Your goal
The records below are to be repeated exactly, minus any pictures.

*** Data shown Section Begins ***

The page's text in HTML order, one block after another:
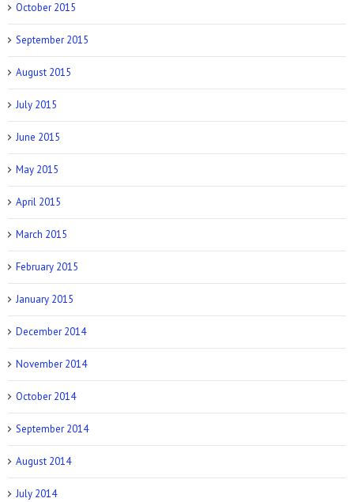
October 2015
September 2015
August 2015
July 2015
June 2015
May 2015
April 2015
March 2015
February 2015
January 2015
December 2014
November 2014
October 2014
September 2014
August 2014
July 2014

*** Data shown Section Ends ***

Answer box
The page's text in HTML order, one block after another:
October 2015
September 2015
August 2015
July 2015
June 2015
May 2015
April 2015
March 2015
February 2015
January 2015
December 2014
November 2014
October 2014
September 2014
August 2014
July 2014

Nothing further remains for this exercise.